Infinite power tower paradox with e and pi.

Question

I was experimenting with Euler's Identity. If $e^{((\pi*i)/2)}$ is $i$, couldn't you recursively plug in $i$ into the expression. For example: $$e^{((\pi/2)*e^{((\pi/2)*e^{((\pi/2)*e^{((\pi/2)*e^{((\pi/2)*e^{((\pi/2)*e^{((\pi/2)i)))))))}}}}}}}. $$

That should be equal to $i$. So you could plug that whole thing in for the $i$ in the equation, giving a new equation equaling $i$, so that new equation can be plugged into itself. If you do this an infinite number of times, you wind up with an infinitely large power tower which uses only positive numbers, and equals $i$. The farther you go to this expression, the closer it should get to $i$. Logically it can never equal $i$ when you apply the recursion a finite number of times, but it can go to $0$, which is the closest it can get.

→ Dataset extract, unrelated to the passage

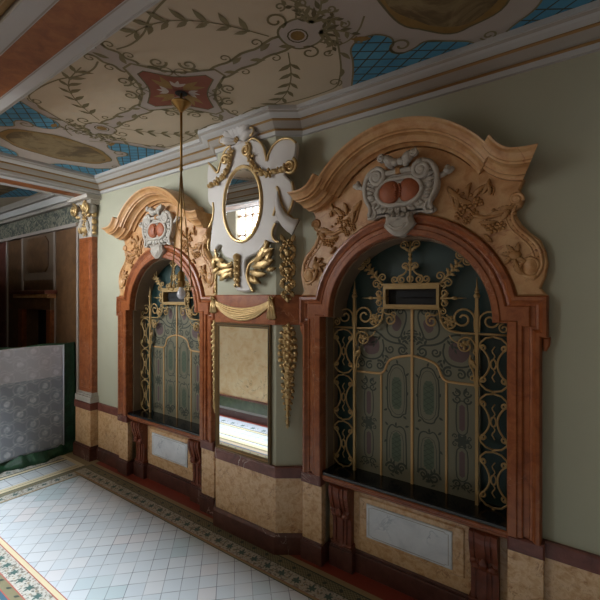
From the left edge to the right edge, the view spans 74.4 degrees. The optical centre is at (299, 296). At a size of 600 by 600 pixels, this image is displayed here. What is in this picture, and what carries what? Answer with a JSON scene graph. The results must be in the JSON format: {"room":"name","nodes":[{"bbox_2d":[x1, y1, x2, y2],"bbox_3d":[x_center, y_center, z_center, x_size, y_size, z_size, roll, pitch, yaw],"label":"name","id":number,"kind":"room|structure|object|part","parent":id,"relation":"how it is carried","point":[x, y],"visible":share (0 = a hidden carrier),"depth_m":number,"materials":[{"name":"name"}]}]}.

However, when you plug this in, it quickly zooms off towards infinity, not $0$. Could you help me resolve this?

Answer 1

Your "infinite tower" indeed does not equal $i$, but rather shoots off to infinity. The error is your sentence

If you do this an infinite number of times, you wind up with an infinitely large power tower which uses only positive numbers, and equals $i$

specifically, the part in bold.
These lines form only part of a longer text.